Marathon: Galveston Marathon

Location: Galveston, Texas

Date: February 18, 2018

Finish Time: 5:17:52

 

Marathon Mantra: My tactic for this marathon was to look at it as six sections, which the course naturally divides into. My mantra became, "You will eventually get there." There meaning the finish line. Even though I had a good first half, I knew that it was going to get hot. I tried to prepare myself for a disappointing time and remind myself to stay safe. I was also very motivated to finish for West Clermont students. These 12 marathons in 2018 are the foundation of Run for the Future and I need to do all I can to finish each race.

 

Review of the Marathon: Ugh! In all fairness, I cannot really judge the course. It was foggy the entire race. Most of the race had almost no visibility. I assume this race is beautiful if you can actually see the Gulf of Mexico. I really felt like I was running on another planet. The fog had a mysterious thickness to it. At some points, I thought it was salt. Other times it may have been sand. Or it was whatever the aliens spread before they take over planet earth. During some stretches, it was oddly foggy and sunny. It seemed like the sun was bouncing off all the fog particles making it even more miserable. It was 65 degrees at the start and 69 degrees at the end.

The wind was another issue. During some of the out-and-back stretches, it would be extremely hot going one way (no hint of wind helping you) and then after the turn-around the wind was fierce.
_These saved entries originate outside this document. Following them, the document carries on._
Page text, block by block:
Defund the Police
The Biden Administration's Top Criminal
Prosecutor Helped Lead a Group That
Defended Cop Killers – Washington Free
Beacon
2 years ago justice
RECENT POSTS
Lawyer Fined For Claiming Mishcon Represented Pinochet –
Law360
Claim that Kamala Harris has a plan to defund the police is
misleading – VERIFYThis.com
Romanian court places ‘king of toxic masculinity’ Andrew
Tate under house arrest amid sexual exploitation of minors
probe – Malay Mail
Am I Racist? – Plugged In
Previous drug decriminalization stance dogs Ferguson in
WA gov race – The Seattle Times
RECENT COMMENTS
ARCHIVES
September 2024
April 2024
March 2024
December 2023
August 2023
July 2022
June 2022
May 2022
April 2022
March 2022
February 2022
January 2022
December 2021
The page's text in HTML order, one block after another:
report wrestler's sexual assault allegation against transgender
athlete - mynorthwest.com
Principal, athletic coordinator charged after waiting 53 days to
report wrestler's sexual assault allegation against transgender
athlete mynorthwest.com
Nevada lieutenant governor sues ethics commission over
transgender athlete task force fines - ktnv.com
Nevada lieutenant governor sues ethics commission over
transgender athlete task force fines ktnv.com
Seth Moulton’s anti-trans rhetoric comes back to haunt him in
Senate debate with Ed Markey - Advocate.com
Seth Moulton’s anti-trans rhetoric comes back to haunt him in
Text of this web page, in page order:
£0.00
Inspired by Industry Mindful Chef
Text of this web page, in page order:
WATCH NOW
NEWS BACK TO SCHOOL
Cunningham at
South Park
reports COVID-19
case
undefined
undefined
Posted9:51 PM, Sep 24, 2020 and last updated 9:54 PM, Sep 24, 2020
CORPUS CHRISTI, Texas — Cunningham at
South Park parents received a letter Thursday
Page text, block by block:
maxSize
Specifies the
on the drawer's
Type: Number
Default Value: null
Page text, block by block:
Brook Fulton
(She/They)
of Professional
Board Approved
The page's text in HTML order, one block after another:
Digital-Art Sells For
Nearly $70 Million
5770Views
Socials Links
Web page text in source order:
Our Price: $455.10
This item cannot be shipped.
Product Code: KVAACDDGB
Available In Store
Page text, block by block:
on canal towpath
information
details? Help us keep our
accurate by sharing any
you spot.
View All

It seemed like it took twice as much energy to run in that direction.

Now to things that the race directors could control. I did see many pelicans and egrets which is cool. The second/fifth leg (we ran the course twice) was very pretty. I think the Gulf was on one side and a lake on the other. (It was hard to tell because it was that foggy.)
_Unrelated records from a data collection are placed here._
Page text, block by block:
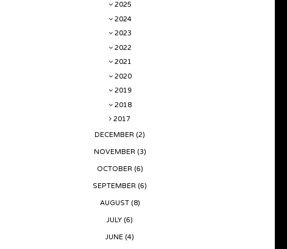
2025
2024
2023
2022
2021
2020
2019
2018
2017
DECEMBER (2)
NOVEMBER (3)
OCTOBER (6)
SEPTEMBER (6)
AUGUST (8)
JULY (6)
JUNE (4)
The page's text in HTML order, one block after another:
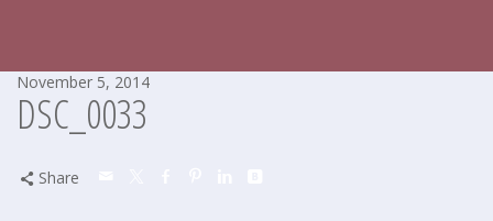
November 5, 2014
DSC_0033
Share
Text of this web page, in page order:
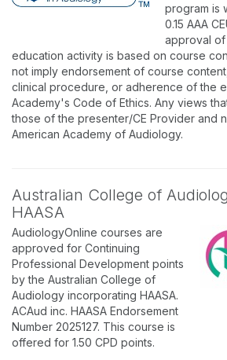
program is
0.15 AAA
approval of
education activity is based on course
not imply endorsement of course
clinical procedure, or adherence of the
Academy's Code of Ethics. Any views
those of the presenter/CE Provider and
American Academy of Audiology.
Australian College of
HAASA
AudiologyOnline courses are
approved for Continuing
Professional Development points
by the Australian College of
Audiology incorporating HAASA.
ACAud inc. HAASA Endorsement
Number 2025127. This course is
offered for 1.50 CPD points.
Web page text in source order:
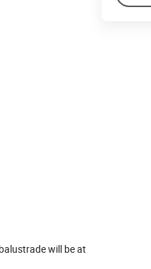
will be at
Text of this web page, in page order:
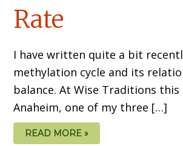
Rate
I have written quite a bit
methylation cycle and its
balance. At Wise Traditions
Anaheim, one of my three […]
READ MORE »
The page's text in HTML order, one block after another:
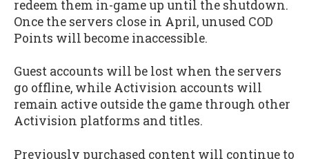
redeem them in-game up until the shutdown.
Once the servers close in April, unused COD
Points will become inaccessible.
Guest accounts will be lost when the servers
go offline, while Activision accounts will
remain active outside the game through other
Activision platforms and titles.
Previously purchased content will continue to
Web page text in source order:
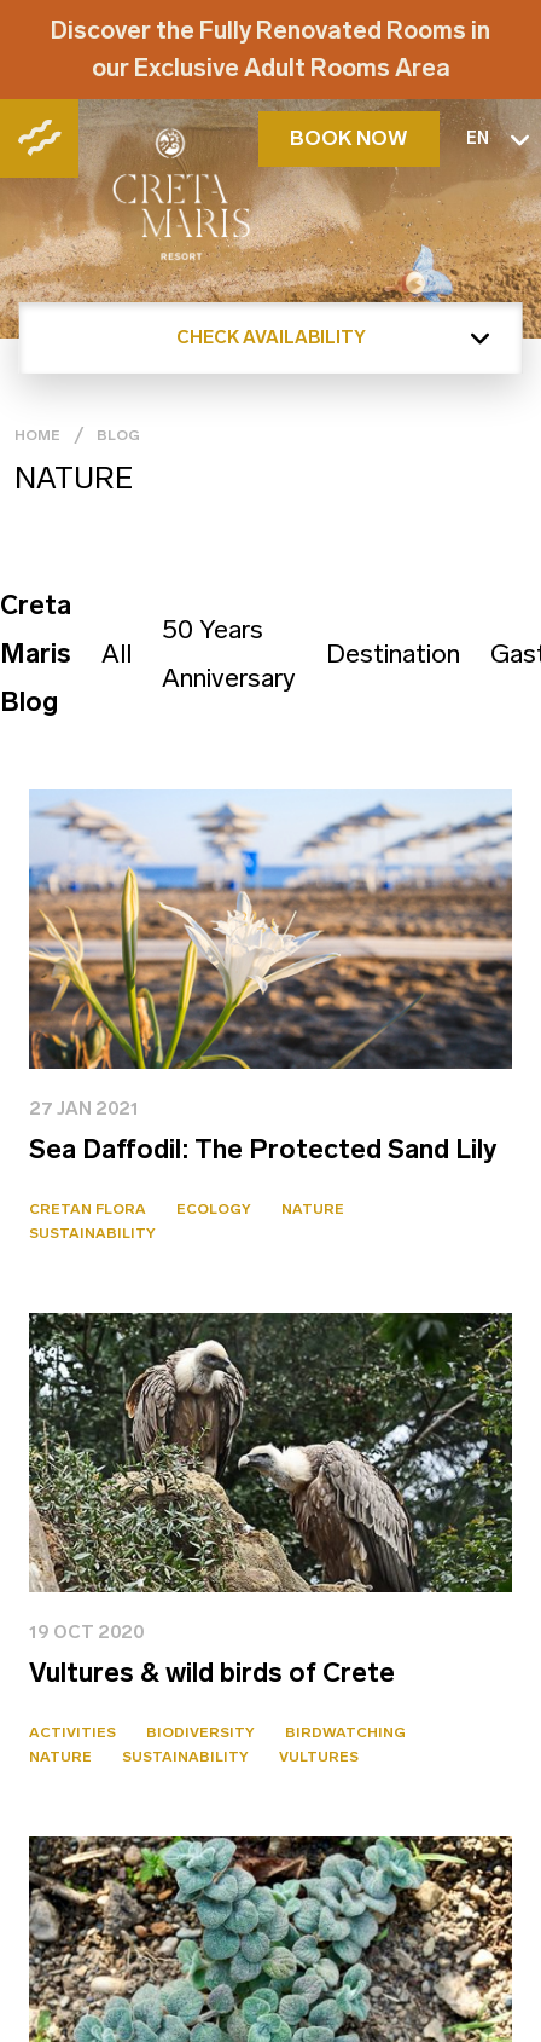
Discover the Fully Renovated Rooms in
our Exclusive Adult Rooms Area
BOOK NOW EN
CHECK AVAILABILITY
HOME BLOG
NATURE
Creta
Maris
Blog
All
50 Years
Anniversary
Destination
27 JAN 2021
Sea Daffodil: The Protected Sand Lily
CRETAN FLORA ECOLOGY
NATURE
SUSTAINABILITY
19 OCT 2020
Vultures & wild birds of Crete
ACTIVITIES BIODIVERSITY
BIRDWATCHING
NATURE
SUSTAINABILITY VULTURES

The course was very lonely. Again the fog may have played a role. I couldn't see a tenth of a mile ahead of me. For awhile, though, I was running with no one else in sight. This would not have been bad if it wasn't so hot. If a runner went down, it could be awhile before anyone noticed.

The on-course stations were well stocked and staffed by very nice volunteers. I thought with the heat, they should be every mile. I carry a water bottle to refill, but would have been hurting otherwise.
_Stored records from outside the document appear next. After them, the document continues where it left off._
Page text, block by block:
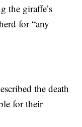
the giraffe’s
for “any
the death
for their
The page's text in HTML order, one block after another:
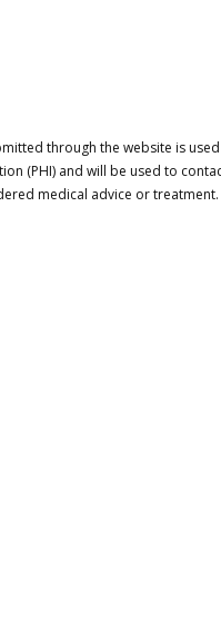
through the website is
(PHI) and will be used to
medical advice or treatment.
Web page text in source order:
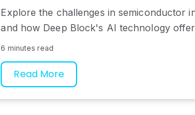
Explore the challenges in semiconductor
and how Deep Block's AI technology
6 minutes read
Read More
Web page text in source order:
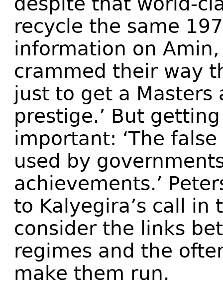
recycle the same
information on
crammed their way
just to get a Masters
prestige.’ But
important: ‘The
used by
achievements.’
to Kalyegira’s call
consider the links
regimes and the
make them run.
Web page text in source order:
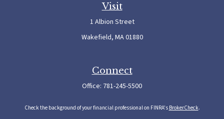
Visit
1 Albion Street
Wakefield, MA01880
Connect
Office: 781-245-5500
Check the background of your financial professional on FINRA's BrokerCheck.
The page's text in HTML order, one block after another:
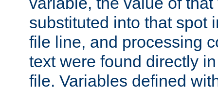
substituted into that spot
file line, and processing
text were found directly
file. Variables defined
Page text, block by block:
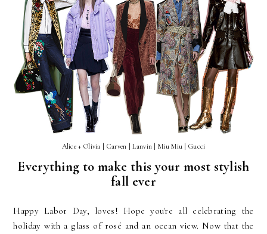
Alice + Olivia | Carven | Lanvin | Miu Miu | Gucci
Everything to make this your most stylish
fall ever
Happy Labor Day, loves! Hope you're all celebrating the
holiday with a glass of rosé and an ocean view. Now that the
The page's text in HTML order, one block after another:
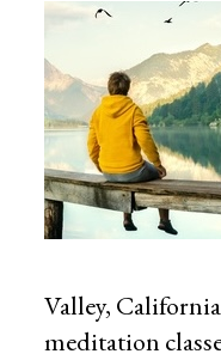
Valley,
meditation
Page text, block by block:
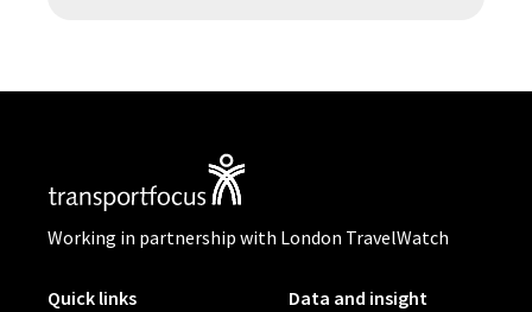
Working in partnership with London TravelWatch
Quick links Data and insight
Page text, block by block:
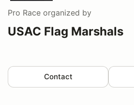
Pro Race organized by
USAC Flag Marshals
Contact

The most disappointing part was the post-race area. There was hardly anyone there. I'm used to an atmosphere of celebration and relaxation. They had post-race massages. I hovered around that area for awhile and no one said anything to me. In fact, no one seemed to notice that I was roaming around at all.

 

Lesson Learned: I'm still trying to learn to accept not being fast. I want to be fast. I want to be a good marathoner. I think that I work as hard as I can, without pushing so much that my body falls apart - i.e. hips continue to tear or get stuck. Today I had really wanted to finish under five hours. As I said, I am still trying to let go of time goals and expectations. I know that I will enjoy the marathon experience more if I didn't feel guilty when I walked or came in a slow time. There are so many pretty things to see and enjoy. It seems like such a waste to worry so much about time. Obviously this is still a lesson I'm working on.

I learned that if I want to finish this twelve marathon goal, I am going to get a cortisone shot in this heel of mine. I was trying to wait until June which will be twelve months since my first shot, but I can barely walk and have ten more races to go. I feel like a cortisone shot is cheating, but I know that I will not finish twelve marathons with this heel.

 

The State of My Body: Ugh, the theme of all of every section. My heel hurts. By hurt, I mean crawling to the bathroom seems like a much better idea that hobbling. It's so annoying!!!

My left hip hurt for the first 16 miles and then my labrum must have returned to where it is supposed to be. That was a blessing!

Just to make you laugh: I thought about walking down the steps instead of taking the elevator, went down one step and changed my mind :) (If you have never run a marathon, walking down steps hurts way more than going up.)

 

Final Takeaway: I feel worried that I can't finish my goal of 12 marathons in 2018. I want to worry less about time. My next marathon has a 7-hour time limit. My body might do better in the long run if I take that time.